Music has always explored high concepts such as love, loss, power and politics. Travis Stewart, who releases under the moniker Machinedrum, did just that on his accomplished 2013 LP 'Vapor City' (Clash review). That album was a dark, sprawling epic that detailed each of the eponymous cities 10 districts. It was an out-and-out concept album.
'Human Energy' is by no means a concept album, although there are common themes that run throughout it: the joy of falling in love, of enjoying the day-to-day. Taking a sharp left turn away from the complexity of his previous projects Stewart appears to have found himself in a brighter world, one filled with less dread and more bliss. This would make sense; a move to California and his recent marriage give context to this shift in tone.
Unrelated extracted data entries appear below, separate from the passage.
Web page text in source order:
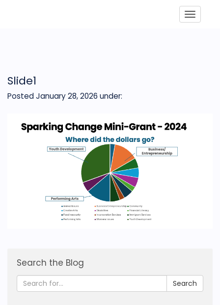
Slide1
Posted January 28, 2026 under:
Search the Blog
Search
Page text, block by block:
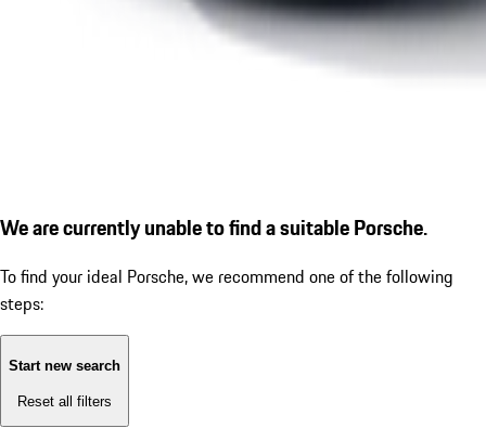
We are currently unable to find a suitable Porsche.
To find your ideal Porsche, we recommend one of the following
steps:
Start new search
Reset all filters
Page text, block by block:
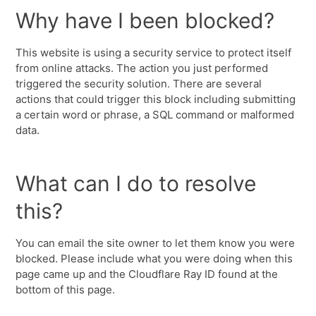
Why have I been blocked?
This website is using a security service to protect itself
from online attacks. The action you just performed
triggered the security solution. There are several
actions that could trigger this block including submitting
a certain word or phrase, a SQL command or malformed
data.
What can I do to resolve
this?
You can email the site owner to let them know you were
blocked. Please include what you were doing when this
page came up and the Cloudflare Ray ID found at the
bottom of this page.
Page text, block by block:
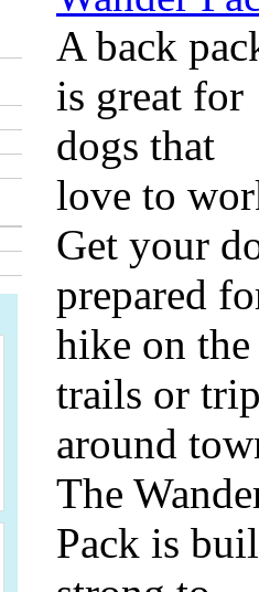
A back
is great for
dogs that
love to
Get your
prepared
hike on the
trails or
around
The
Pack is
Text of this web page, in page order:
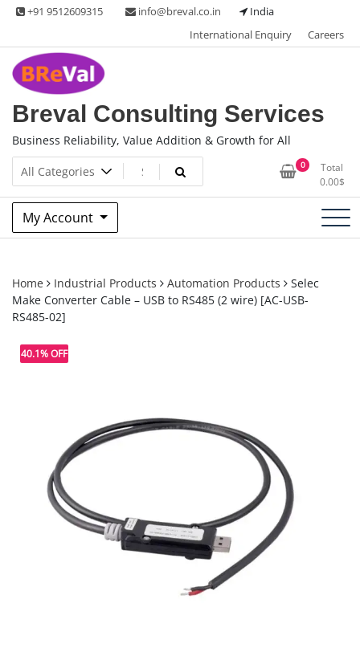
Skip +91 9512609315 info@breval.co.in
India
International Enquiry
Careers
Breval Consulting Services
Business Reliability, Value Addition & Growth for All
0
Total
0.00$
My Account
Home Industrial Products Automation Products
Selec
Make Converter Cable – USB to RS485 (2 wire) [AC-USB-
RS485-02]
40.1% OFF

Whilst 'Vapor City' explored jungle and footwork, bending both forms to their limit, 'Human Energy' borrows from EDM and trap, lashed together by Stewart’s idiosyncratic style of juke and footwork. What distinguishes 'Human Energy' from its predecessors is that the albums central motif is not a concept, but a feeling. 'Human Energy' is an album about pure, unbridled joy. Listening to it is a distinctly positive experience.
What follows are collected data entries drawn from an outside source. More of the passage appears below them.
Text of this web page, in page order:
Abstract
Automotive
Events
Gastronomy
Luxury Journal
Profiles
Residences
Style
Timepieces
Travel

'Human Energy' goes by in flash as high tempos dominate. Each track hurtles on at breakneck speed. This causes some pacing issues — not once is the listener given a second to consider what they have just heard. The listener is left breathless and the album’s ambient interlude ‘Surfed Out’ is left sounding a little out of place. However, it would be unfair to judge the album solely on such criteria. Subtlety and tonal diversity are clearly not the goals Stewart is aiming for here. Instead we get crisp percussion, solid melodies and wonderfully treated vocal features (see 'Angel Speak' ft. MeLo-X).
Although 'Human Energy' doesn’t quite measure up to either 'Vapor City' or 'Room(s)', it shouldn’t have to. It is an album produced on its own terms, that should be considered on its own terms. Judged as such, 'Human Energy' is a successful document of an artist enjoying his life, his work and — more generally — his own company.